The Unquenchable Fire

“Many waters cannot quench love, neither can the floods drown it.” (Song of Solomon, 8:7) The wise king had in his mind, no doubt, the love of his life, the beautiful bride known as the Shunamite woman, but his treatise on love causes any thoughtful heart to pause to ponder the love that surpasses all understanding.

Paul exhausts his mental, verbal and spiritual powers to extol the virtues of love in that majestic 13th chapter of First Corinthians, concluding with the exclamatory finale “Now abideth faith, hope and love, these three, but the greatest of these is love.”

The greatest of these is love!  How towering are the mountain peaks of faith where glimpses of glory shed light on the shadowy paths of our earthly pilgrimage.  And, what could be said of hope, the lifeline grasped by humankind swimming in the mire of these temporal miseries; and there is a strand of saving grace that when grasped by the desperate drowning soul yields hope and life and breath for another day.  Yet, “the greatest of these is love.”

Greatest because God is love, and the love of which both Solomon and the Apostle spake is divine and distinct from any earthly semblance of that which is often labeled, in common parlance, love.

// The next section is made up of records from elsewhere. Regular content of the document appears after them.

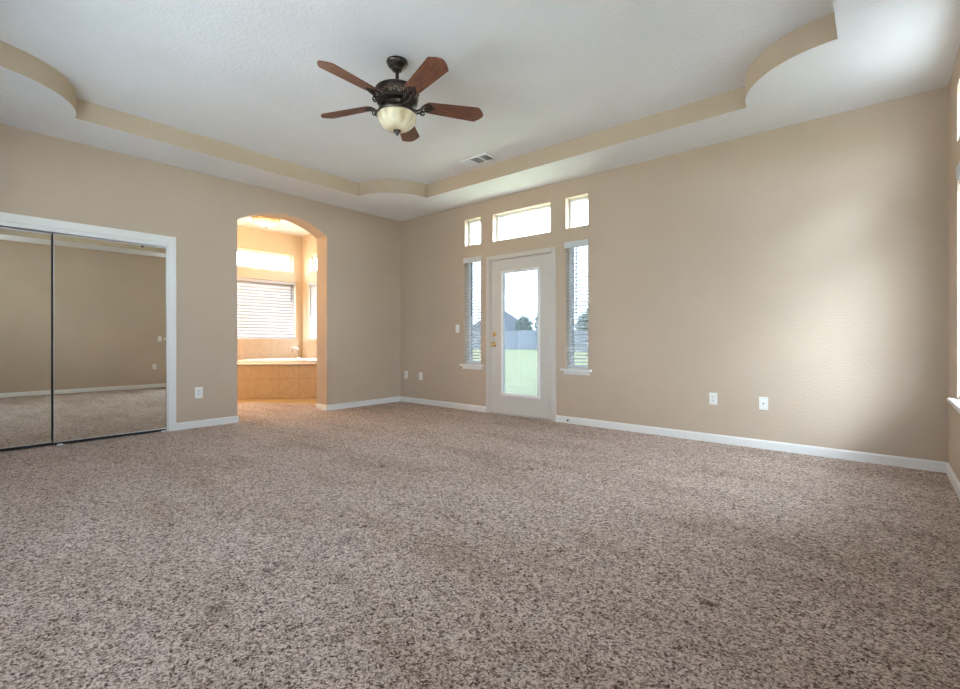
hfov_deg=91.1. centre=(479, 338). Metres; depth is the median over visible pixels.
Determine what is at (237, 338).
window
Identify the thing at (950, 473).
baseboard
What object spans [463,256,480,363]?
window blind
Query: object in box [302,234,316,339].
wall
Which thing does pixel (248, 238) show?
wall
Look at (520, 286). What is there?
door
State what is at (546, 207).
window
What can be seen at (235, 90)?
ceiling
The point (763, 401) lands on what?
cable jack
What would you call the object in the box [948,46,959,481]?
wall
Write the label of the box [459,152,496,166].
ceiling vent
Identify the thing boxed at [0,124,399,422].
wall
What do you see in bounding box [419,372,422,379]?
wall outlet
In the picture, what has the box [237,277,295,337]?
window blind
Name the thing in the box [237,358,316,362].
tub basin
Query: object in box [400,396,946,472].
baseboard
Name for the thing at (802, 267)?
wall
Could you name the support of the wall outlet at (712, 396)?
attached to the wall at (802, 267)
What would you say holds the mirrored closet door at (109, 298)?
hanging from the closet track
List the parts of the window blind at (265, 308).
rail
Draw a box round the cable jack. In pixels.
[759,397,767,409]
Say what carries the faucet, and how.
on the bathtub
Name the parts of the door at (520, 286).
lite frame
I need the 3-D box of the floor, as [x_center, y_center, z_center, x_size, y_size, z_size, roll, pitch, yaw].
[-1.786,1.044,4.437,9.649,0.090,5.720,0,0,40]
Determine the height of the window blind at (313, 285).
1.117 m
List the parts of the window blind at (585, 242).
rail
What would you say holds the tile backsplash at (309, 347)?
attached to the wall at (309, 242)
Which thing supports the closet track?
attached to the wall at (42, 175)
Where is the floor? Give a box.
[0,398,959,688]
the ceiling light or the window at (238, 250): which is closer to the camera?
the ceiling light
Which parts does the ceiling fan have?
blade, blade, lamp shade, blade, blade, blade
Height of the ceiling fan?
0.552 m
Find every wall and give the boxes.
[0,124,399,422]
[237,225,301,339]
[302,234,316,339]
[400,86,947,461]
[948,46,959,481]
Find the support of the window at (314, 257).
in the wall at (309, 242)
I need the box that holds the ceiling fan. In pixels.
[317,55,482,141]
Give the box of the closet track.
[0,223,166,246]
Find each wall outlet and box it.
[195,387,202,397]
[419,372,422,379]
[709,392,716,404]
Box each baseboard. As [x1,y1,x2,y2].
[176,396,399,429]
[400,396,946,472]
[946,462,959,499]
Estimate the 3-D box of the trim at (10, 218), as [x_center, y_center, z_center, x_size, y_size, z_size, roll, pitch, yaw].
[-4.051,-0.054,4.465,0.286,2.106,1.974,0,0,40]
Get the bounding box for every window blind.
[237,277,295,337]
[308,281,316,338]
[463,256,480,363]
[564,239,588,368]
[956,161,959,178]
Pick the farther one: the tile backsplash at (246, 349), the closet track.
the tile backsplash at (246, 349)
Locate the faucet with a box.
[291,347,300,359]
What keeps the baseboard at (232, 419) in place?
attached to the wall at (42, 175)
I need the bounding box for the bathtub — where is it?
[237,347,316,398]
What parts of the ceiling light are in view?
lamp shade
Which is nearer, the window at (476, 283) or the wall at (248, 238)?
the window at (476, 283)
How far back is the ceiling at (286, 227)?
8.67 m
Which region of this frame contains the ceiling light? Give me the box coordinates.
[252,216,279,227]
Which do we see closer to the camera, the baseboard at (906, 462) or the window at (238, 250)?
the baseboard at (906, 462)
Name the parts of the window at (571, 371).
sill, pane
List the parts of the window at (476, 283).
sill, pane
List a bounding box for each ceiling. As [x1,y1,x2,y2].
[0,0,959,221]
[237,216,309,235]
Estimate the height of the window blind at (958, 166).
1.514 m
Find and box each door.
[0,227,54,451]
[52,233,166,444]
[486,247,555,421]
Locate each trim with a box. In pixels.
[0,212,175,430]
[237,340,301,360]
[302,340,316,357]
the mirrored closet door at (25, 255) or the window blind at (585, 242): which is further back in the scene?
the window blind at (585, 242)
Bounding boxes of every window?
[237,249,290,271]
[237,338,293,338]
[313,255,316,270]
[460,261,483,369]
[469,219,480,245]
[497,205,549,240]
[560,246,591,375]
[569,196,587,227]
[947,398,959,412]
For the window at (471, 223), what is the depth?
6.69 m
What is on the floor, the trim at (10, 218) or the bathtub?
the bathtub
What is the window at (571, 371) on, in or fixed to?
in the wall at (802, 267)
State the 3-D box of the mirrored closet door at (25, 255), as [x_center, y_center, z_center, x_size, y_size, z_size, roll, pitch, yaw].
[-4.283,0.003,4.088,0.025,1.978,0.925,0,0,40]
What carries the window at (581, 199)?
in the wall at (802, 267)
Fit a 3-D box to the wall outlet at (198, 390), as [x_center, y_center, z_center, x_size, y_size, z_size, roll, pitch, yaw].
[-3.170,0.606,5.308,0.010,0.126,0.080,0,0,40]

Agape love, love that has its source and sphere in the heart of God and can only come from Him and then through us to others (I John 4:7-10).  It is love that is without deceitful dissimulation. (Romans 12:9) That is, it is genuine, because it is Godly.  It is without hypocrisy and without a vanishing veneer.  When one who possesses this kind of love says “I love you,” it is not simply a concluding conversational sign-off; it is a heartfelt, holy word of true devotion.

Love is without selfish motivation.  Much of what passes under the contemporary banner of love is motivated by personal pursuits and selfish interests.  Agape love does not wish another to succeed so that benefits will accrue to anyone other than the one loved.  If you love another unselfishly it will be with a true desire that your loved one will experience and enjoy the unimpeded, unparalleled, unmitigated goodness and grace of God just for His love’s sake.

Christlike love is without discrimination.  God so loved the world, an arid desert of sin in which there was “none righteous, no not one.”  His love is non-discriminatory.  He loves people of every tribe and tongue, every color and culture.  And, His love, shed abroad in our hearts by the Holy Spirit, will cause us to love those who are at times unlovely and apparently unlovable, without discrimination.

His love, working through us, will also be without qualification.  We love our foes and friends, through Christ.  “He drew a circle that shut me out; heretic, rebel, a thing to flout; but Love and I had a will to win; we drew a circle that took him in.” (Edwin Markham)

And, love is without temporal termination.  “To the last syllable of recorded time.”  “To the depth, and breadth, and height my soul can reach.”  “Till death do us part.”  It is agape love.  It has no limitation, nor will it have in time any termination.  It cannot fail.

 Roy Croft said it well when he wrote:  “I love you, not only for what you are but for what I am when I am with you; not only for what you have made of yourself but for what you are making of me.  I love you for the part of me that you bring out…because you are making of the lumber of my life not a tavern but a temple out of the works of my every day.  Not a reproach but a song.  You have done it without a touch, without a word, without a sign; you have done it by being yourself….”

That’s what His love, flowing through us, will do to those with whom, in His providences, we have to do.